Namun, disukai atau tidak, matematika dapat tumbuh dan berkembang untuk dirinya sendiri sebagai Matematika Murni. Atau, matematika juga melayani kebutuhan sains dalam pengembangan dan operasionalnya, disebut Matematika Terapan.
Lalu, matematika itu apa? Seorang matematikawan Abraham S Luckins (dalam Herman Hudoyo, Kapita Selekta, 2005) menyatakan: “Apakah matematika itu, dapat dijawab secara berbeda bergantung pada bilamana pertanyaan itu dijawab, di mana dijawabnya, siapa yang menjawabnya, dan apa saja yang dipandang sebagai termasuk dalam metematika” Ada lagi yang mendefinisikan matematika secara cerdik:”Matematika adalah suatu pengetahuan, dan jika kita memilikinya, sebenarnya kita tidak mengetahui apa yang kita bicarakan atau tidak mengetahui apakah yang kita bicarakan itu benar” (Bertrand Russell, Pustaka Ilmu, 1981)
Penulis tidak akan memperpanjang pembahasan atas definisi matematika sebagaimana dinyatakan di atas, sebab apa pun definisinya, dalam kenyataannya matematika sudah dan akan terus digunakan orang. Tetapi, cukup menarik apabila wacana dikotomi Matematika Murni dan Matematika Terapan diungkapkan barang sekilas.
Matematika murni adalah matematika yang tidak memikirkan tujuan praktisnya sama sekali. Sepertinya kalau ia mempelajari bilangan, maka ia tidak menghubungkannya dengan banyaknya bunga adenium yang dimiliki, atau kalau mempelajari bentuk, ia tidak menghubungkannya dengan sebuah pot bunga. Matematika murni melepaskan dirinya dari keseharian kita, sehingga ketika guru menghadirkannya di dalam kelas, untuk mereka seusia siswa sekolah jelas tidak mudah tertarik. Apalagi disiplin berpikir sangat mutlak dalam memecahkan masalah matematika. Yaitu, abstraksi dan pembuktian.
Bagi para ahli Matematika Murni, satu-satunya yang mereka inginkan adalah meluaskan batas-batas pengetahuan matematika manusia.
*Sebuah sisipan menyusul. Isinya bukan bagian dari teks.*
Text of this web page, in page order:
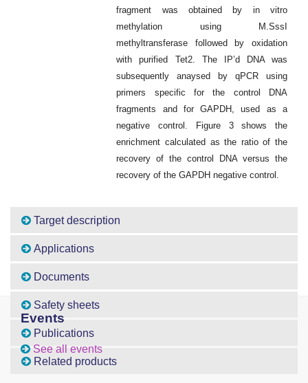
fragment was obtained by in vitro
methylation using M.SssI
methyltransferase followed by oxidation
with purified Tet2. The IP’d DNA was
subsequently anaysed by qPCR using
primers specific for the control DNA
fragments and for GAPDH, used as a
negative control. Figure 3 shows the
enrichment calculated as the ratio of the
recovery of the control DNA versus the
recovery of the GAPDH negative control.
Target description
Applications
Documents
Safety sheets
Publications
Related products
Events
See all events

Orang-orang ini tidak mempedulikan penerapan penelitian mereka dalam kehidupan sehari-hari, karena mereka memandang karya mereka sebagai seni, dan mengukur nilainya menurut kecemerlangan dan keindahan logikanya serta kerapian penalarannya. Aktivitasnya dalam matematika abstrak merupakan kekuatan untuk membuktikan abstraksi, generalisasi dan spesialisasi. Matematika menjadi estetik, menjadi matematika demi matematika. Sampai-sampai Albers (dalam Herman Hudoyo, Kapita Selekta, 2005) secara emosional manyatakan, bahwa Matematika Murni adalah baik, dan Matematika Terapan adalah jelek.
Namun sepengetahuan penulis, sebenarnya tidak pernah terjadi kesepakatan bulat atas pernyataan Albers tersebut. Memasuki abad ke-21, terdapat perubahan sikap yang menunjukkan dan mengakui, bahwa Matematika Terapan yang benar adalah juga sebagai seni. Sebab, Matematika Terapan melibatkan pilihan yang harus dibuat berdasarkan pengalaman, intuisi, bahkan inspirasi, yang notabene hal ini merupakan kriteria sebuah hasil seni yang berkualitas (Herman Hudoyo, Kapita Selekta, 2005)
Dengan demikian mudah dikatakan, bahwa dalam matematika terdapat kedua-duanya, yaitu baik seni maupun sains. Sayang, ketika di depan kelas keduanya sangat sulit dimunculkan berbarengan dalam situasi menyenangkan.
Matematika Terapan jarang sekali diampu oleh para guru. Padahal ia seakan membawa Matematika Murni turun dari menara gadingnya. Guru-guru matematika yang hebat, praktisi pembelajaran kontekstual (CTL), akan mampu merumuskan masalah keseharian dan realita kehidupan ke dalam bahasa matematika. Seringkali apa yang merupakan persamaan murni, di tangan mereka berubah menjadi jadwal industri, daftar statistic, atau ramalan pemilu, sehingga siswa menjadi tertarik dan ujung-ujungnya senang.
Oleh karena itu, sukailah matematika, baik yang murni atau terapan.